3 | 2 | – | – | – | Data | Data | Data | Data | – |

3 | 3 | – | – | – | – | – | – | – | Data |

3 | 4 | – | – | – | – | – | – | – | Data |

… | … | … | … | … | … | … | … | … | … |

Recommendations about optimal sample sizes vary substantially, depending on (i) what one aims to optimize (accuracy or power), (ii) the variance component of interest, and (iii) constraints imposed by the study system (Snijders & Bosker 1999; Maas & Hox 2004; Scherbaum & Ferreter 2009; Hox 2010; Martin *et al*. 2011; van de Pol 2012). Unfortunately many published recommendations are drawn from situations relevant to the social sciences and have limited relevance for ecologists as they typically focus on cases where a few subjects (for example schools) are sampled with a great number of repeats (for example students). In contrast ecologists often work with larger numbers of subjects (individuals) but face constraints in the number of repeated samples that could possibly be collected. Martin *et al*. (2011) and van de Pol (2012) recently discussed sample size requirements for the estimation of intercept-slope correlations () and provide software for sampling optimization for several variance components. Thus, we focus here on simulations (detailed in Texts S13–S14, Supporting information) asking how sample size affects accuracy of and power to detect repeatabilities of different magnitudes.

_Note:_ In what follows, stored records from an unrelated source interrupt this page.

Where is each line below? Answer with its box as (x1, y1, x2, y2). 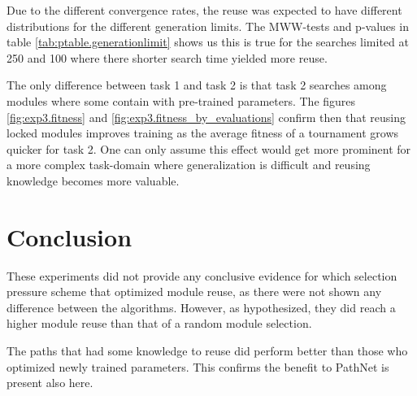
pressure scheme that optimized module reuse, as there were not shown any (7, 283, 382, 300)
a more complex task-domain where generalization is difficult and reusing (7, 156, 371, 173)
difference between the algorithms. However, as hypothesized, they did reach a (7, 298, 396, 315)
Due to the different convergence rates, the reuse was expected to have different (7, 2, 402, 18)
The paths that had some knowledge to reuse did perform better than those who (7, 342, 408, 359)
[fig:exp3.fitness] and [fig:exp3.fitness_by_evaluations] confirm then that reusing (7, 108, 406, 125)
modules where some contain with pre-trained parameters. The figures (7, 92, 356, 109)
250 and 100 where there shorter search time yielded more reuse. (7, 49, 328, 66)
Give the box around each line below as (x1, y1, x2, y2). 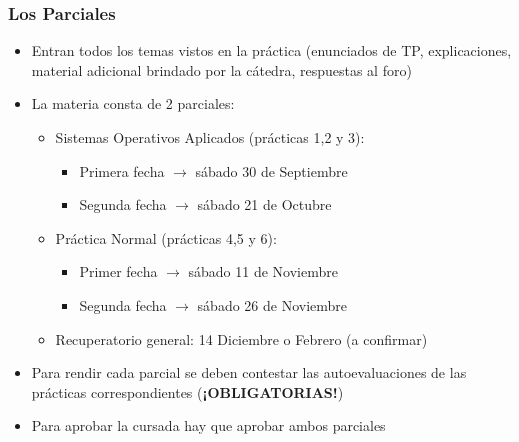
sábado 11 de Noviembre (188, 261, 338, 282)
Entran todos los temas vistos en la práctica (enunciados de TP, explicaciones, (31, 40, 512, 61)
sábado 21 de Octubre (197, 194, 332, 215)
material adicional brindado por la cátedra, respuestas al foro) (31, 59, 412, 80)
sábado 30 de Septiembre (195, 160, 348, 181)
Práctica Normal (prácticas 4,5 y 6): (55, 227, 277, 248)
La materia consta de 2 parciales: (31, 93, 235, 114)
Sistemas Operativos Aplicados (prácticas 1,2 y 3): (55, 127, 365, 147)
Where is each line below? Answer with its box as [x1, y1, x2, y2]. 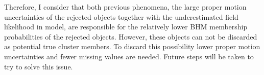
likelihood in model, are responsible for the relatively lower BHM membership [4, 21, 248, 32]
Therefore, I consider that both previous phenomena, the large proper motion [4, 2, 247, 12]
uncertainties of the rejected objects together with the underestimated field [4, 11, 238, 22]
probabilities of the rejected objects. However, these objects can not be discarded [4, 31, 257, 42]
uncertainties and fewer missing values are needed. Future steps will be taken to [4, 51, 254, 61]
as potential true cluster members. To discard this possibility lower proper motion [4, 41, 260, 52]
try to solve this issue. [4, 61, 73, 71]
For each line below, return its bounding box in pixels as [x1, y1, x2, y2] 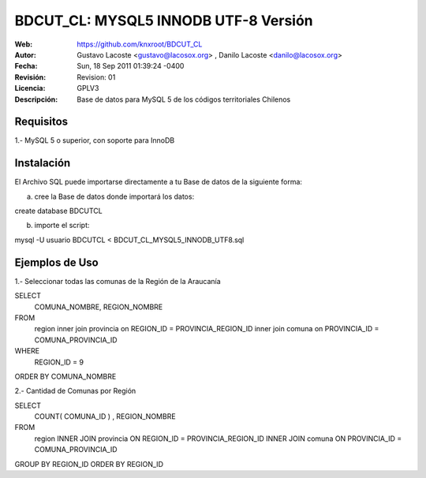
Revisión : [14, 72, 47, 82]
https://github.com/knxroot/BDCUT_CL [77, 39, 203, 49]
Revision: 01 [77, 72, 116, 82]
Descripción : [14, 95, 58, 104]
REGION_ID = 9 [34, 357, 84, 367]
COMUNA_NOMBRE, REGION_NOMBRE [34, 302, 163, 312]
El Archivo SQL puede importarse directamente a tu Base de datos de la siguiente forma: [14, 177, 303, 187]
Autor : [14, 50, 37, 59]

Our simulations imply that when repeatability exceeds 0·5 it can be demonstrated with acceptable statistical power (~ 0·8) with few (e.g. 25) individuals sampled only twice (Fig. 3b). For lower repeatability values ≥4 samples per individual are typically required whenever the total number of individuals is low (≤100; Fig. 3b). Moreover, it will generally not be possible to detect repeatabilities of 0·1 with only two repeats per individual (Fig. 3b) as noted previously (Martin *et al*. 2011). Furthermore, accuracy of the estimated value of repeatability increases with true repeatability (Fig. 3a), suggesting that sampling considerations are particularly relevant for traits with low values of repeatability. Finally, optimal sample sizes greatly depend on the level of inaccuracy deemed acceptable. When the total sample size (number of individuals × number of repeats) is a constraining factor, inaccuracy can be decreased by increasing the number of samples per individual at the cost of the number of sampled individuals (Fig. 3b), though only when repeatability is ≤0·3.